干燥的热气扑面而来,梁竞坷放下书包,看着空调那儿显示的温度,皱了皱眉:“又开这么高?不觉得闷得慌吗?”
陈奕调低温度,嘿嘿笑了两声。
梁竞坷看她一眼,走进卫生间。
门刚关上,就听见她哒哒跑来的声音。
咚咚咚。
“我们待会去吃什么啊?”
“陈奕!”梁竞坷扶额看着靠在门外的身影,太阳穴凸凸地跳。
“干嘛?”
“你先走开!”
陈奕捂住嘴轻笑,偷偷躲到他看不到的墙边。
过了一会儿,里面传来抽水马桶的声音,陈奕赶紧往里间走。走着走着,一只手从衣领处把她提溜起来。
“啊!”
梁竞坷冰凉的手贴着她后颈那块敏感的软肉,她打了个激灵,挣扎着缩起脖子,结果是越贴越近。

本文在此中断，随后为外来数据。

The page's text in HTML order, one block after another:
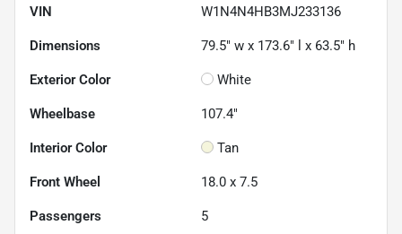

“哎呀!”陈奕一下子没站稳差点坐地上,赶紧告饶:“我错了……我错了!”
梁竞坷盯着她通红的脸看了两秒,松开手。
陈奕赶快跳开,离他远远的。她整理着乱糟糟的头发和衣服,脸上明显写着不服气。
梁竞坷眯了眯眼,又把爪子伸过来。
啪。
陈奕打开他的手,忙不迭地收拾东西套上外套。一本正经道:“别闹了,快走快走。等你等得我肚子都饿了。”
她一催,梁竞坷反而好整以暇地坐下。看着陈奕在面前火急火燎地蹿来蹿去。
陈奕穿戴整齐,扭头的瞬间,对上梁竞坷碎发下朦胧的双眼。
瞬间将她带到雾气氤氲的森林之中。
“你……”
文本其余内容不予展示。